Six months after winning the title-or 188 days if you are counting- Kyrie did it again, but differently which is a testament to his elite offensive talent. A drive on Klay Thompson who defended him perfectly, then a spin to get space and another game winner with everyone watching on Xmas.
So what’s all this remorse about? He saved his team and city. He will forever be idolized in The Land. He then did it on Xmas while Steph Curry was on the bench. But despite his heroics, LeBron 24-7 which is always the truth in Cleveland puts Kyrie in a tough spot. Irving wants to be the number one option. Except, without LeBron, when it’s Kyrie or bust, the Cavs usually lose.
Before LeBron came to Cleveland, Kyrie was individually great. He was Rookie of the Year in 2012, but he was a terrible team leader. He didn’t guide the team anywhere. Before LeBron’s return, the Cavs record with Irving as their best player was 78-152, though Irving averaged 20.6 points, 35% from three, 5.8 assists plus two All-Star game appearances (2013,14), two Player of the Week honors, Rookie of the Year, 4th in usage in 2012-13, top 10 Offensive Box Plus-Minus (2011-13). But the Cavs never made the playoffs. The Cavs needed LeBron. Kyrie needed LeBron.
Embedded in the Kyrie trade talk is Kyrie’s ego run amok. Irving isn’t a two-way player, a top-5 NBA star. He will always be a second option unless it is in a rebuilding situation. He wants to go to San Antonio? Really? To be the #2 behind Kawhi Leonard? He wants to go Miami or New York? To be a seventh or sixth seed?

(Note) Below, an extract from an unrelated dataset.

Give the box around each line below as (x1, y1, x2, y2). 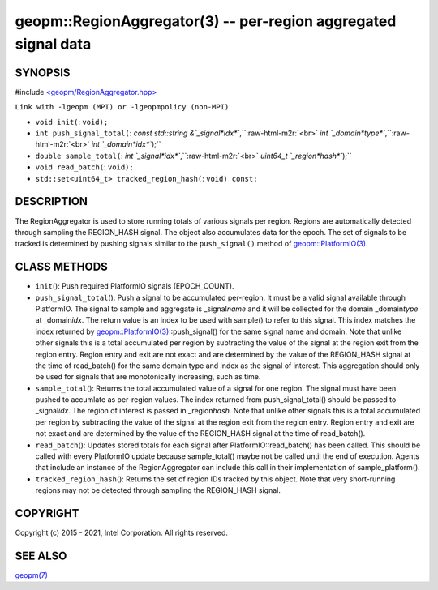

Kyrie is an average defender on his best day and an apathetic defender the rest of the time. His Defensive Real Plus-Minus ranking was 71st out of 82 point guards. Translation: he sucks defending his position. Irving is a great offensive player but he doesn’t exert the same willfulness and effort on defense. Frankly, the presence of LeBron makes up for his mistakes. Irving doesn’t make players better and so he is constantly questioned about how good he really is.
The2017 NBA Finals exposed his game. Kyrie the creator can be frustrated when guarded by length and a defender with the footwork to stay with him and get physical. On the defensive end, Kyrie’s intensity wanes depending on the situation.
Kyrie Irving being thought of as this generation’s Scottie Pippen is relevant because Scottie couldn’t lead a team either. He couldn’t drive his team to a title without MJ. Those two years without Jordan, Scottie realized his limitations. As Michael J. once said, “Poor Scottie. It’s hard being me.”
Kyrie has a ring and now he wants more. He wants the responsibility of being the leader, the go-to-this-is-my-team man. He resents having had to step back to accommodate a historic player like LeBron James. Where James is, Irving wants to be, except Kyrie doesn’t attach himself to the details of the game that James does. Kyrie once said, “selfishly I always wanted to just show everyone in the whole entire world exactly who I was every single time.”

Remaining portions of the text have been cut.